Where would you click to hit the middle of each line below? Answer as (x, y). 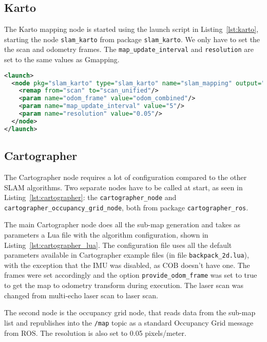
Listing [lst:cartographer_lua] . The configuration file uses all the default (118, 245)
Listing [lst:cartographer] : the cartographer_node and (90, 197)
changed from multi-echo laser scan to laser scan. (81, 295)
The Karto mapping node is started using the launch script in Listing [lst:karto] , (131, 29)
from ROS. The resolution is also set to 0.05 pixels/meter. (95, 332)
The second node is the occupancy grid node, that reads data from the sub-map (130, 312)
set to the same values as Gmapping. (62, 59)
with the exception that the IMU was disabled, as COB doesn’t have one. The (127, 265)
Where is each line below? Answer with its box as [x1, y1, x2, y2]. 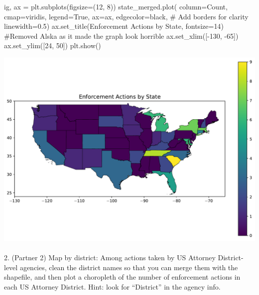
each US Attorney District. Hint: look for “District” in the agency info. [4, 282, 221, 292]
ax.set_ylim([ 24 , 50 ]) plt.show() [4, 40, 101, 51]
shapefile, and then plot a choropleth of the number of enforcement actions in [4, 272, 241, 282]
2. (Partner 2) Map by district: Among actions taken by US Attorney [4, 252, 216, 263]
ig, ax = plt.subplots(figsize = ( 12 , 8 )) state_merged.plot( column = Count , [4, 1, 228, 11]
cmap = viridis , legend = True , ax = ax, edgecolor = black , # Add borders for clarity [4, 11, 249, 21]
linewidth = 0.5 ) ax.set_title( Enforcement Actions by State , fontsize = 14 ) [4, 21, 224, 31]
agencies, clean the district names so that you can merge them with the [19, 262, 238, 272]
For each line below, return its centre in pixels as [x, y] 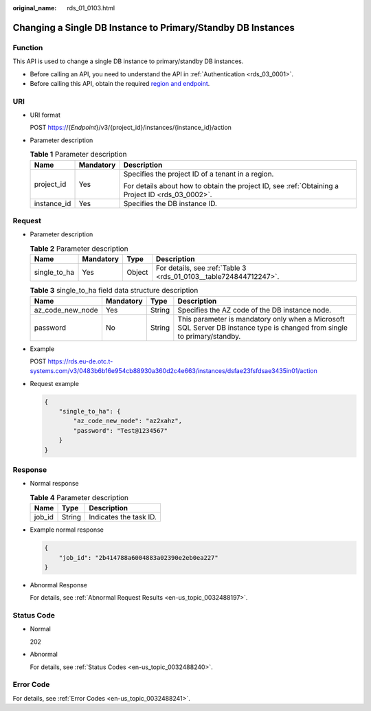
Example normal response [67, 530]
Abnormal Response [58, 585]
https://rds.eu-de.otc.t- [80, 361]
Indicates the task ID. [123, 517]
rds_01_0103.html [91, 8]
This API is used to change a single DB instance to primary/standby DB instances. [128, 61]
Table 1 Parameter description [78, 155]
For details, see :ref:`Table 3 [201, 268]
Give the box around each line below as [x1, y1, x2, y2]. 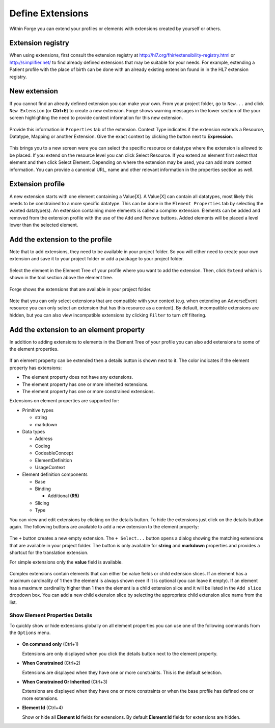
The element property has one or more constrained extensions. [22, 389, 155, 395]
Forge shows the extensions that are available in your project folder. [9, 286, 152, 292]
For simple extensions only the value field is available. [9, 559, 123, 565]
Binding [35, 486, 51, 492]
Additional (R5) [47, 493, 79, 499]
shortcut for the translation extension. [9, 549, 89, 556]
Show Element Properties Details [9, 612, 93, 619]
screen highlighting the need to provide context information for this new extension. [9, 115, 183, 121]
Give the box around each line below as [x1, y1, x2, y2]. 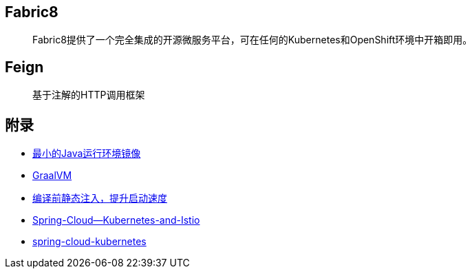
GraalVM [32, 169, 72, 182]
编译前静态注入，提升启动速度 [32, 192, 167, 204]
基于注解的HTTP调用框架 [32, 89, 145, 101]
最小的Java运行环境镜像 [32, 147, 141, 160]
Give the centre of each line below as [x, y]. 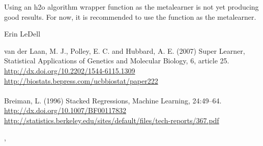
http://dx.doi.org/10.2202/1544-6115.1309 [70, 70]
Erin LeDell [22, 34]
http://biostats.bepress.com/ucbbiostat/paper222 [81, 80]
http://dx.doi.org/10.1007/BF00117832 [65, 110]
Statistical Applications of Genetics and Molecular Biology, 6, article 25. [117, 61]
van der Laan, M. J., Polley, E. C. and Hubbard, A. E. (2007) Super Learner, [125, 50]
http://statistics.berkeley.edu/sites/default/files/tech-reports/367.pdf [112, 120]
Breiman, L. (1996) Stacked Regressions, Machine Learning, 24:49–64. [113, 100]
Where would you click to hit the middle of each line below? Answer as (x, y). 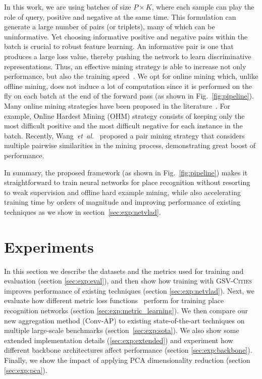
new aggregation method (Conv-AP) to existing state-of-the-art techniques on (124, 320)
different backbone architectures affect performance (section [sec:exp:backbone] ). (128, 350)
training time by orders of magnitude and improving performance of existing (122, 202)
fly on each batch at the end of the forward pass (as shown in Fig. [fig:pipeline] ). (129, 96)
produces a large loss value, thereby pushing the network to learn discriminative (128, 56)
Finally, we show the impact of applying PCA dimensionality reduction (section (127, 360)
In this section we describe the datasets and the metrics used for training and (124, 271)
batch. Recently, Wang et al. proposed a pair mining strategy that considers (124, 135)
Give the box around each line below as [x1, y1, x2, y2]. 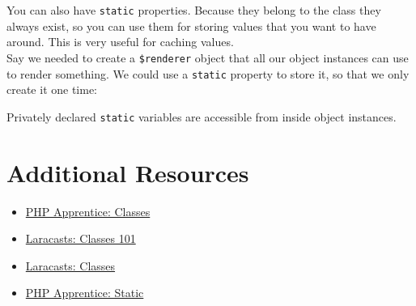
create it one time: [6, 81, 98, 98]
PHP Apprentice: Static [25, 284, 144, 301]
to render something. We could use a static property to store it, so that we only [6, 65, 410, 82]
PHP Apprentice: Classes [25, 202, 151, 219]
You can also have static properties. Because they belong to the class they [6, 2, 381, 18]
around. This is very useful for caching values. [6, 33, 234, 50]
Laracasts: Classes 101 [25, 230, 136, 247]
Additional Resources [6, 155, 249, 189]
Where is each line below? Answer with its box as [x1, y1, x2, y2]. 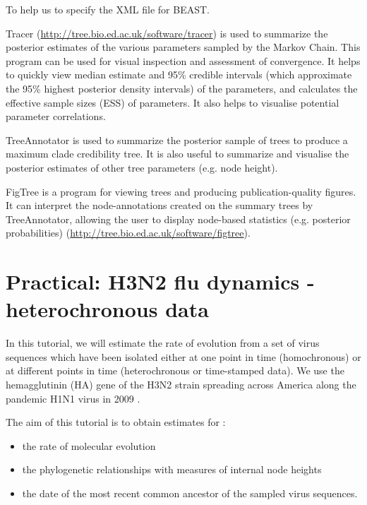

* _Work instructions_
Take every line above that includes the string "performance" and return it.

* _Solution below_
different backbone architectures affect performance (section [sec:exp:backbone] ). (128, 350)
training time by orders of magnitude and improving performance of existing (122, 202)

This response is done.